20代の頃から国際的な版画展に出品し多くの賞を受賞、国際的に高い評価を獲得している、日本を代表する画家/版画家、木村秀樹。特に70年代に制作された作品群は国内の主要美術館に収蔵されており、ご覧になられた方も多いと思います。

今回の個展は、4年をかけて計7回の会期(Period)で開催するプロジェクトの第二弾となります。
このプロジェクトは、時代を越えてなお色褪せることのない魅力を放ち続ける70年代初期の作品から最新作までを、系統立て俯瞰的にご覧いただくことで、木村の思索の遍歴をたどり、その魅力に迫る試みとなります。

毎回、版画の新たな可能性を提示する新作を発表!
今回のプロジェクトでは、作品全体の中から10のシリーズを選び、当時と同様ないしは類似のポジ/版を用いて、木村の現在の視点からの新作シルクスクリーン作品を各ピリオドごとに制作、旧作と併せて展示します。10枚の新作版画作品は、会期の終了時(2018年を予定)、1冊のポートフォリオとして出版いたします。

なお、今回のプロジェクトでは、木村を古くから知る中谷至宏氏(美術館学芸員)に4年間、各回でナビケートをご担当いただき、客観的な視点からも木村の仕事の本質を探ります。

Period 2: Waterbird / Tulip
Period 2でのテーマは、<Waterbird / Tulip>。
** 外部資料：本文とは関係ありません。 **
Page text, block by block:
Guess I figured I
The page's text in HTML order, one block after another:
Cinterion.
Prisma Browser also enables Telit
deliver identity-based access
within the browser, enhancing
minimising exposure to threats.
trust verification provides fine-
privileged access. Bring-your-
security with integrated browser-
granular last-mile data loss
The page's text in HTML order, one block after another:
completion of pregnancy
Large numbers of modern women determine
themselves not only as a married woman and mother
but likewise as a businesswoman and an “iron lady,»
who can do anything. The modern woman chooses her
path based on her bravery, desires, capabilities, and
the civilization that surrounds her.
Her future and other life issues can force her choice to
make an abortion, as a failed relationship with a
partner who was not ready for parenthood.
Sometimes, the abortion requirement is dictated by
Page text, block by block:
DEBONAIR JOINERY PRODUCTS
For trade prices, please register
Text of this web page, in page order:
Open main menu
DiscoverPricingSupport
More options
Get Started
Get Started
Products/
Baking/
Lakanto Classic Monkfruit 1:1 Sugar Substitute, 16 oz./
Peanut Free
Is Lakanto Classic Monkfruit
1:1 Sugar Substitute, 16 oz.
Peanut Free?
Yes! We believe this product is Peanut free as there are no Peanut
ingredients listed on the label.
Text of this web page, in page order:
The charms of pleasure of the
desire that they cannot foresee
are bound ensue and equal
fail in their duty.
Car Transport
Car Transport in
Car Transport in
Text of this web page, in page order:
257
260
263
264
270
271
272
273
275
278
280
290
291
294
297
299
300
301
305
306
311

70年代のPencilシリーズ等で得た評価に驕らず、80年代に入ってからも多様に制作テーマを展開していく中で、一層異彩を放つシリーズです。ダブルイメージ・多義性をテーマとした同作品シリーズは、シルクスクリーンプリントによる平面作品のほか、Waterbirdシリーズでは立体、インスタレーションにも展開され、版表現の拡張を標榜する上でのターニングポイントとなりました。
今展では、当時の平面、立体作品を合わせて展示。また同イメージを用いての新たな作品作りにも挑戦いたします。
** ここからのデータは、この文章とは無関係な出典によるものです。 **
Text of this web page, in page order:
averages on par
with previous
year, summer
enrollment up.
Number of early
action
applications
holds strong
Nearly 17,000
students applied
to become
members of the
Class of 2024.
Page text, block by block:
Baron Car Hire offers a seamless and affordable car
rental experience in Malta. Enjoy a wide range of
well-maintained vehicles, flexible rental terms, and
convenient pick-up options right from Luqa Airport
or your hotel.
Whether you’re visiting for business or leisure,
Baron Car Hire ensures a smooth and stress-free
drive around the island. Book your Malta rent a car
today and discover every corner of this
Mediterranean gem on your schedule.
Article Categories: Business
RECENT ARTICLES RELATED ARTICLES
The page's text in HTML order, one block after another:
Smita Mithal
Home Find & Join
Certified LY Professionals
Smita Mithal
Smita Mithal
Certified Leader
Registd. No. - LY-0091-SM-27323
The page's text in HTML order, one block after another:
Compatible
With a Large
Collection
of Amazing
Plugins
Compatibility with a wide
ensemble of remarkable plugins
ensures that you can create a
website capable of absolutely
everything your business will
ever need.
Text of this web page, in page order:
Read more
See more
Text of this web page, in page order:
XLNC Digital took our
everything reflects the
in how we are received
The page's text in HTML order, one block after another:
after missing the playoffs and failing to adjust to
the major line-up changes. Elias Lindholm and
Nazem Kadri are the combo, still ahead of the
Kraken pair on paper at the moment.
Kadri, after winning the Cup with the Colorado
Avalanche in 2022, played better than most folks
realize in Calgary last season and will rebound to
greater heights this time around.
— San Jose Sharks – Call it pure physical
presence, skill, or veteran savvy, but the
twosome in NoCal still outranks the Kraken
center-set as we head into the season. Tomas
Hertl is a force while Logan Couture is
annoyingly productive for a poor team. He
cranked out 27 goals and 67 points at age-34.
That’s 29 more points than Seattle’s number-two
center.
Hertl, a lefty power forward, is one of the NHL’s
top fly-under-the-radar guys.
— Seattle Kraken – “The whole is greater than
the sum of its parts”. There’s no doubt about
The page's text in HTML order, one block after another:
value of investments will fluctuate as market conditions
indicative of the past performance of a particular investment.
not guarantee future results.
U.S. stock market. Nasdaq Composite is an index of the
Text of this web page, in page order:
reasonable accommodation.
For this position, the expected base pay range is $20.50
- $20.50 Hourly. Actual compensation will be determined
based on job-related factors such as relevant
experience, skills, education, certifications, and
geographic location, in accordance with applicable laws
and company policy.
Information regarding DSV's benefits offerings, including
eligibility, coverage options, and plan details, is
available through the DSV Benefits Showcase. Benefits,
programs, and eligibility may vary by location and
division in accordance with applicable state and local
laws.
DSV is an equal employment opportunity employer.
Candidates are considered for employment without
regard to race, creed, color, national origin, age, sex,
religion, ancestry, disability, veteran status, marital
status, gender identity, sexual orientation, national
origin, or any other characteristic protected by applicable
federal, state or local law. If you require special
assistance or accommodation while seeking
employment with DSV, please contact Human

作家ステートメント / Artist Statement

1972年から現在に至る制作の展開を、7回の展覧会を通じて紹介します。私のこれまでの制作は、いくつかのシリーズの連続体/集合体と見なす事ができるかもしれません。" Periods " は、それ等のシリーズを、時系列に則して、合理的/回顧的に紹介する事を目指しますが、その事は逆に、各シリーズ間に、技法的、素材的、内容的、時間的な、浸潤、交錯、反復といった、分節化不可能性を再認識させる事になると想像しています。制作遍歴の中に、別の違和を発見し、新たな展開に繋げる事、これが " Periods " に託した木村の課題です。

木村秀樹

プロジェクトナビゲーター:中谷至宏(美術館学芸員)
1987年より京都市美術館と二条城に学芸員として勤務。専門は近現代美術史、美術館論、美術館史。「Parasophia: 京都国際現代芸術祭2015」キュレーター。1989年、「版から/版へ -京都1989-」展を企画し、木村秀樹をはじめとする17名の版表現を展示。